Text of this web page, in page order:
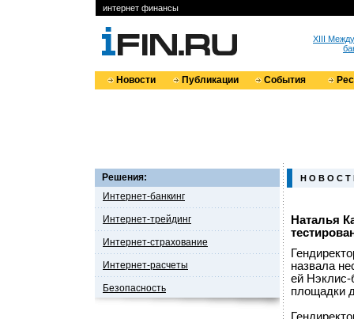
интернет финансы
XIII
Новости Публикации События
Решения:
Интернет-банкинг
Интернет-трейдинг
Интернет-страхование
Интернет-расчеты
Безопасность
Н О В О С Т
Наталья
назвала
ей Нэклис-
площадки
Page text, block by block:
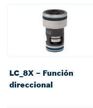
LC_8X – Función
direccional
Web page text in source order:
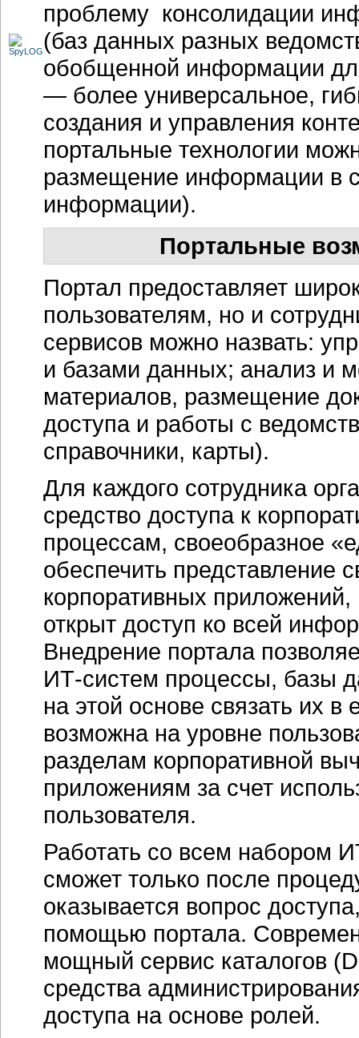
проблему консолидации
(баз данных разных
обобщенной информации
— более универсальное,
создания и управления
портальные технологии
размещение информации в
информации).
Портальные
Портал предоставляет
пользователям, но и
сервисов можно назвать:
и базами данных; анализ и
материалов, размещение
доступа и работы с
справочники, карты).
Для каждого сотрудника
средство доступа к
процессам, своеобразное
обеспечить представление
корпоративных приложений,
открыт доступ ко всей
Внедрение портала
ИТ-систем процессы, базы
на этой основе связать их
возможна на уровне
разделам корпоративной
приложениям за счет
пользователя.
Работать со всем набором
сможет только после
оказывается вопрос
помощью портала.
мощный сервис каталогов
средства
доступа на основе ролей.
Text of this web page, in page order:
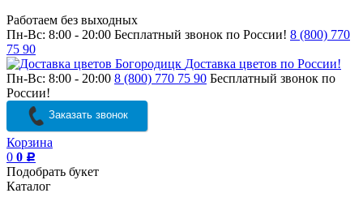
Работаем без выходных
Пн-Вс: 8:00 - 20:00 Бесплатный звонок по России! 8 (800) 770
75 90
Доставка цветов по России!
Пн-Вс: 8:00 - 20:00 8 (800) 770 75 90 Бесплатный звонок по
России!
Заказать звонок
Корзина
0 0 Р
Подобрать букет
Каталог
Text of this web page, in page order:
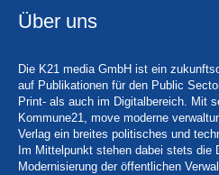
Über uns
Die K21 media GmbH ist ein
auf Publikationen für den Public
Print- als auch im Digitalbereich. Mit
Kommune21, move moderne
Verlag ein breites politisches und
Im Mittelpunkt stehen dabei stets die
Modernisierung der öffentlichen
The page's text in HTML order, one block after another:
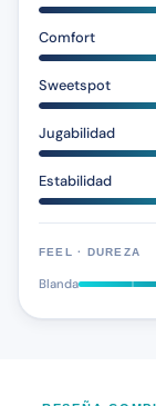
Comfort
Sweetspot
Jugabilidad
Estabilidad
FEEL · DUREZA
Blanda
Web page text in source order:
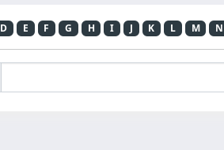
D E F G H I J K L M N
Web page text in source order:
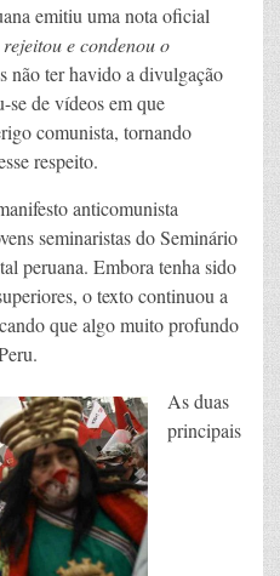
emitiu uma nota oficial
e condenou o
não ter havido a divulgação
se de vídeos em que
comunista, tornando
respeito.
anticomunista
seminaristas do Seminário
peruana. Embora tenha sido
o texto continuou a
que algo muito profundo
As duas
principais
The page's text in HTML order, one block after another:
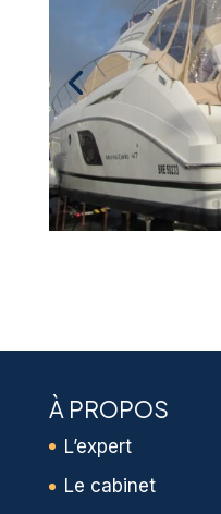
À PROPOS
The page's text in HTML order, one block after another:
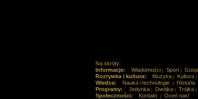
Na skróty:
Informacje:
Wiadomości Sport
Rozrywka i kultura:
Muzyka Kultura
Wiedza:
Nauka i technologie Historia
Programy:
Jedynka Dwójka Trójka
Społeczności:
Kontakt Oceń nas!
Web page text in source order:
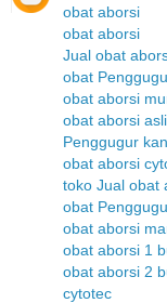
obat aborsi
obat aborsi
Jual obat
obat
obat aborsi
obat aborsi asli
Penggugur
obat aborsi
toko Jual obat
obat
obat aborsi
obat aborsi 1
obat aborsi 2
cytotec
◆ ◆ ◆ ◆
WHAT YOU ARE ASKED TO DO
Output the listing exactly. Leave out any image.

TASK ANSWER
Text of this web page, in page order:
интернет финансы
XIII
Новости Публикации События
Решения:
Интернет-банкинг
Интернет-трейдинг
Интернет-страхование
Интернет-расчеты
Безопасность
Н О В О С Т
Наталья
назвала
ей Нэклис-
площадки
Page text, block by block:
LC_8X – Función
direccional
Web page text in source order:
проблему консолидации
(баз данных разных
обобщенной информации
— более универсальное,
создания и управления
портальные технологии
размещение информации в
информации).
Портальные
Портал предоставляет
пользователям, но и
сервисов можно назвать:
и базами данных; анализ и
материалов, размещение
доступа и работы с
справочники, карты).
Для каждого сотрудника
средство доступа к
процессам, своеобразное
обеспечить представление
корпоративных приложений,
открыт доступ ко всей
Внедрение портала
ИТ-систем процессы, базы
на этой основе связать их
возможна на уровне
разделам корпоративной
приложениям за счет
пользователя.
Работать со всем набором
сможет только после
оказывается вопрос
помощью портала.
мощный сервис каталогов
средства
доступа на основе ролей.
Text of this web page, in page order:
Работаем без выходных
Пн-Вс: 8:00 - 20:00 Бесплатный звонок по России! 8 (800) 770
75 90
Доставка цветов по России!
Пн-Вс: 8:00 - 20:00 8 (800) 770 75 90 Бесплатный звонок по
России!
Заказать звонок
Корзина
0 0 Р
Подобрать букет
Каталог
Text of this web page, in page order:
Über uns
Die K21 media GmbH ist ein
auf Publikationen für den Public
Print- als auch im Digitalbereich. Mit
Kommune21, move moderne
Verlag ein breites politisches und
Im Mittelpunkt stehen dabei stets die
Modernisierung der öffentlichen
The page's text in HTML order, one block after another:
Comfort
Sweetspot
Jugabilidad
Estabilidad
FEEL · DUREZA
Blanda
Web page text in source order:
D E F G H I J K L M N
Web page text in source order:
emitiu uma nota oficial
e condenou o
não ter havido a divulgação
se de vídeos em que
comunista, tornando
respeito.
anticomunista
seminaristas do Seminário
peruana. Embora tenha sido
o texto continuou a
que algo muito profundo
As duas
principais
The page's text in HTML order, one block after another:
À PROPOS
The page's text in HTML order, one block after another:
Na skróty:
Informacje:
Wiadomości Sport
Rozrywka i kultura:
Muzyka Kultura
Wiedza:
Nauka i technologie Historia
Programy:
Jedynka Dwójka Trójka
Społeczności:
Kontakt Oceń nas!
Web page text in source order:
obat aborsi
obat aborsi
Jual obat
obat
obat aborsi
obat aborsi asli
Penggugur
obat aborsi
toko Jual obat
obat
obat aborsi
obat aborsi 1
obat aborsi 2
cytotec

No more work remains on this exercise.